On Friday, 18 November 2022 at 21:27:51 UTC, Nick Treleaven wrote:
> On Friday, 18 November 2022 at 18:32:44 UTC, bachmeier wrote:
>>
>> ```
>> import std;
>>
>> enum JavaStyleGinormousName { a, b, c, d}
>>
>> void main() {
>>     auto var = JavaStyleGinormousName.a;
>>     writeln(var);
>>     alias B = JavaStyleGinormousName;
>>     auto var2 = B.a;
>>     writeln(var2);
>> }
>> ```
>>
>> This makes everything explicit, with no surprises and no 
>> additional learning curve for the new user.
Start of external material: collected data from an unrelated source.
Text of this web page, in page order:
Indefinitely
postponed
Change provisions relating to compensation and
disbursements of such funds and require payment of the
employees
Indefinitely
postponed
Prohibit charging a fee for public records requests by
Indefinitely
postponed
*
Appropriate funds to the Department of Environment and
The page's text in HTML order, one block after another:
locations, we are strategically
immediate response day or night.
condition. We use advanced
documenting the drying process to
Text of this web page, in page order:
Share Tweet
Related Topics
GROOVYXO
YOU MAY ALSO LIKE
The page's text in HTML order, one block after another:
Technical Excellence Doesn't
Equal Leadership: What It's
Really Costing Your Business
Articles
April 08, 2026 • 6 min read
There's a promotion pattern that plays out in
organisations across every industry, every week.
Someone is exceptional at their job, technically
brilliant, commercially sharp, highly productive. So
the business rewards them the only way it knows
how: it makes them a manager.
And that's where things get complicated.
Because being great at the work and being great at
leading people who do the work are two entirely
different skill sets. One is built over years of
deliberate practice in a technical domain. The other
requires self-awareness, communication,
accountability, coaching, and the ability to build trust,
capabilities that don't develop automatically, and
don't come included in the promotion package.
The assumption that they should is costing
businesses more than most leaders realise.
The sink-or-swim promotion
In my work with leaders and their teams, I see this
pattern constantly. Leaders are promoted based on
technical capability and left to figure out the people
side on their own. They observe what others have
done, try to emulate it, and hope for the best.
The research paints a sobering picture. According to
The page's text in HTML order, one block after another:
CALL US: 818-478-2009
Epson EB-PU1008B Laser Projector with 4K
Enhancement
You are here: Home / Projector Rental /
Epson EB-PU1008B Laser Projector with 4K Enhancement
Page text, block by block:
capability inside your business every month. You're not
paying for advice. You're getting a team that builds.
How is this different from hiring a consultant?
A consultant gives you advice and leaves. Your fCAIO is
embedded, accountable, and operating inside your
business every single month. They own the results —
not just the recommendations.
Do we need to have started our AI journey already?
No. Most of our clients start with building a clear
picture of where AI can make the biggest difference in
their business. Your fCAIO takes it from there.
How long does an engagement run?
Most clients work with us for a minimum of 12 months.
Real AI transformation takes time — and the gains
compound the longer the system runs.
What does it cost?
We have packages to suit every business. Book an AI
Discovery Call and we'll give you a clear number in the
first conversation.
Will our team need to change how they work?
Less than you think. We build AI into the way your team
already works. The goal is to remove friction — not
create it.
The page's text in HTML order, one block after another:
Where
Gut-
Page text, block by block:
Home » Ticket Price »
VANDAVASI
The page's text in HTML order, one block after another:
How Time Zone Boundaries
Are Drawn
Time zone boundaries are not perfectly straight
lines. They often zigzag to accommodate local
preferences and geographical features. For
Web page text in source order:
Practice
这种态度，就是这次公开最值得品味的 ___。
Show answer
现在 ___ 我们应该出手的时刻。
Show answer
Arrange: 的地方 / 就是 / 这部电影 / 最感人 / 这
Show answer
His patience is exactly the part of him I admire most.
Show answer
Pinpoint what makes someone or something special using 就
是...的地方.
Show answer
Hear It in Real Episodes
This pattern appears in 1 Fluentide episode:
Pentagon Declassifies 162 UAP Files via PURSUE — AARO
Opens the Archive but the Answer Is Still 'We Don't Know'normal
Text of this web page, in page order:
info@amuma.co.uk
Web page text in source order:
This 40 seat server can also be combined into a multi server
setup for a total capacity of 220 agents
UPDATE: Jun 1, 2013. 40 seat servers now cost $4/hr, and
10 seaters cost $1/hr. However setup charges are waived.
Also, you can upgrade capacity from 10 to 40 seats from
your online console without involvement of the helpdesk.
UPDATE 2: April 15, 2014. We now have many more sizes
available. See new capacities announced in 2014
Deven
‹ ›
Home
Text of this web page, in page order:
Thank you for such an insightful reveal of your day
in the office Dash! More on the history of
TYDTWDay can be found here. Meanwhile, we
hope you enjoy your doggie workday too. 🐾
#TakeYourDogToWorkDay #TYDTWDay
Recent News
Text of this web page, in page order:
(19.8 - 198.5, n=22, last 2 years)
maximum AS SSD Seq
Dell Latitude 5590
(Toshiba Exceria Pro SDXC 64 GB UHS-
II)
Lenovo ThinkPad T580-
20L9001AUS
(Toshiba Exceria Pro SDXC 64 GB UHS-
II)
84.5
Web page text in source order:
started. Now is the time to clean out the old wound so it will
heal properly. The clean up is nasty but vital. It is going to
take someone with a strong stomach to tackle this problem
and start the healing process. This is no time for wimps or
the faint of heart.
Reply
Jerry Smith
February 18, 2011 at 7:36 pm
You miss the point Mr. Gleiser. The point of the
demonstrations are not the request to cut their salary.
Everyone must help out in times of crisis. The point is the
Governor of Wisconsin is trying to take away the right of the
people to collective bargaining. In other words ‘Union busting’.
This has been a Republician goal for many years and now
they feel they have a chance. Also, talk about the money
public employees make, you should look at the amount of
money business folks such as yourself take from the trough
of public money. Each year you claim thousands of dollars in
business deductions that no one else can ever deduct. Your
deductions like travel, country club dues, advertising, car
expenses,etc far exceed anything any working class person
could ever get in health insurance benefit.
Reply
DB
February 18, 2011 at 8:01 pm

This proposal 
>> essentially boils down to an implicit
>>
>> ```
>> alias $. = [something inferred by the compiler depending on 
>> the context
>> ```
>
> alias $identifier = ExpectedType.identifier;
>
> Your example above would still need the enum type names except 
> you could write:
>
> JavaStyleGinormousName var = $a;
>
> The type name can be omitted for e.g. a function call, but then 
> you can omit the types when passing a function literal to a 
> typed function pointer parameter. Are you against function 
> literal type inference too?

I'm not following. If I pull out the example from the `Case 
statements` example and fix it so it runs, I can do this without 
any changes to the language, but I'll grant that it requires 
typing one extra character:

```
import std.stdio: writeln;

enum WordLetterOfTheDay{ a,b,c,d/*...*/ }
alias w=WordLetterOfTheDay;

void main(){
     auto letterToday = w.b;

     import std.stdio;
     switch(letterToday){
         case w.a:
             writeln("Apple");
             break;
         case w.b:
             writeln("Bicycle");
             break;
         case w.c:
             writeln("Caterpillar");
             break;
         case w.d:
             writeln("Didgeridoo");
             break;
         default:
         	break;
         /*...*/
     }
}
```

And you can still use the more verbose name if you want. I don't 
see the benefit from adding extreme levels of complexity to the 
language. I do see someone checking out the language, seeing 
this, laughing, and never looking at D again.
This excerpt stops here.